When to provision in Packer vs Terraform? - amazon-web-services

I am sitting with a situation where I need to provision EC2 instances with some packages on startup. There are a couple of (enterprise/corporate) constraints that exist:
I need to provision on top of a specific AMI, which adds enterprisey stuff such as LDAP/AD access and so on
These changes are intended to be used for all internal development machines
Because of mainly the second constraint, I was wondering where is the best place to place the provisioning. This is what I've come up with
Provision in Terraform
As it states, I simply provision in terraform for the necessary instances.

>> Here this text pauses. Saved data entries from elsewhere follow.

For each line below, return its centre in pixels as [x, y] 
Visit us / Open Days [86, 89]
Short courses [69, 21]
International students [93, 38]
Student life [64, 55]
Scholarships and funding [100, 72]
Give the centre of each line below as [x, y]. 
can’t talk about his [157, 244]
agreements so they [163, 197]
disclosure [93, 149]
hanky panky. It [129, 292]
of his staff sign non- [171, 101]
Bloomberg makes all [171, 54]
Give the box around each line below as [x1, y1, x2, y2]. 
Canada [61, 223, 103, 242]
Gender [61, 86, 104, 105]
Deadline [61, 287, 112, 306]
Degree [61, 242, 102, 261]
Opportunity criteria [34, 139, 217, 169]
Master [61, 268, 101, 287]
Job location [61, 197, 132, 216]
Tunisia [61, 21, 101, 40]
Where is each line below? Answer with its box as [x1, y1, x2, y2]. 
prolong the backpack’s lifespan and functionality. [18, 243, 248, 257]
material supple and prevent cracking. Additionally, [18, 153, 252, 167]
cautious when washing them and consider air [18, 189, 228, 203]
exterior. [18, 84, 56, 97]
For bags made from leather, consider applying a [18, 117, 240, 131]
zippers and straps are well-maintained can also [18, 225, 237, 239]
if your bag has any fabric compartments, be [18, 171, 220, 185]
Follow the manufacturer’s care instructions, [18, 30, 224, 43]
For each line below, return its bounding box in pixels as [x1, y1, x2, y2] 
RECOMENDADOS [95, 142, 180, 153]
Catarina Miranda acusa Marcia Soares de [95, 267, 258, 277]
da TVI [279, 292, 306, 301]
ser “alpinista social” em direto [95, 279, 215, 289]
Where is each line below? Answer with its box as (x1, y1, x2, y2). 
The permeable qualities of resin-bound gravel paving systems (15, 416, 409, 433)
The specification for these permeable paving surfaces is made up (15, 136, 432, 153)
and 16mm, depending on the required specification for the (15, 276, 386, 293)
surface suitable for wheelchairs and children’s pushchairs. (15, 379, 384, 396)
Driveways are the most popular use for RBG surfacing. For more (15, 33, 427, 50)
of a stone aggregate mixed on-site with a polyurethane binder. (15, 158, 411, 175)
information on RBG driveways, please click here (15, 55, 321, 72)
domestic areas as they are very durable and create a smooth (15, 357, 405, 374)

If I package these resources into modules, then provisioning won't "leak out". The disadvantages
I won't be able to add a different set of provisioning steps on top of the module?
A change in the provisioning will probably result in instances being destroyed on apply?
Provisioning takes a long time because of the packages it tries to install
Provisioning in Packer
This is based on the assumption that Packer allows you to provision on top of AMIs so that AMIs can be "extended". Also, this will only be used in AWS so it won't use other builders necessarily. Provisioning in Packer makes the Terraform Code much simpler and terraform applies will become faster because it's just an AMI that you fire up.
For me both of these methods have their place. But what I really want to know is when do you choose Packer Provisioning over Terraform Provisioning?

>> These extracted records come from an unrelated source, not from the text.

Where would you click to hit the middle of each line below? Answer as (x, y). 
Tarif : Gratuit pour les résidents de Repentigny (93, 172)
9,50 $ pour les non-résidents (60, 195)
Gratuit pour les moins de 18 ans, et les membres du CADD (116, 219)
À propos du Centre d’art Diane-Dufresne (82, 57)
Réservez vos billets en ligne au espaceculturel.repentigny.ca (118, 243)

Using Packer to create finished (or very nearly finished) images drastically shortens the time it takes to deploy new instances and also allows you to use autoscaling groups.
If you have Terraform run a provisioner such as Chef or Ansible on every EC2 instance creation you add a chunk of time for the provisioner to run at the time you need to deploy new instances. In my opinion it's much better to do the configuration up front and ahead of time using Packer to bake as much as possible into the AMI and then use user data scripts/tools like Consul-Template to provide environment specific differences.
Packer certainly can build on top of images and in fact requires a source_ami to be specified. I'd strongly recommend tagging your AMIs in a way that allows you to use source_ami_filter in Packer and Terraform's aws_ami data source so when you make changes to your AMIs Packer and Terraform will automatically pull those in to be built on top of or deployed at the next opportunity.
I personally bake a reasonably lightweight "Base" AMI that does some basic hardening and sets up monitoring and logging that I want for all instances that are deployed and also makes sure that Packer encrypts the root volume of the AMI. All other images are then built off the latest "Base" AMI and don't have to worry about making sure those things are installed/configured or worry about encrypting the root volume.
By baking your configuration into the AMI you are also able to move towards the immutable infrastructure model which has some major benefits in that you know that you can always throw away an instance that is having issues and very quickly replace it with a new one. Depending on your maturity level you could even remove access to the instances so that it's no longer possible to change anything on the instance once it has been deployed which, in my experience, is a major factor in operational issues.
Very occasionally you might come across something that makes it very difficult to bake an AMI for and in those cases you might choose to run your provisioning scripts in a Terraform provisioner when it is being created. Sometimes it's simply easier to move an existing process over to using provisioners with Terraform than baking the AMIs but I would push to move things over to Packer where possible.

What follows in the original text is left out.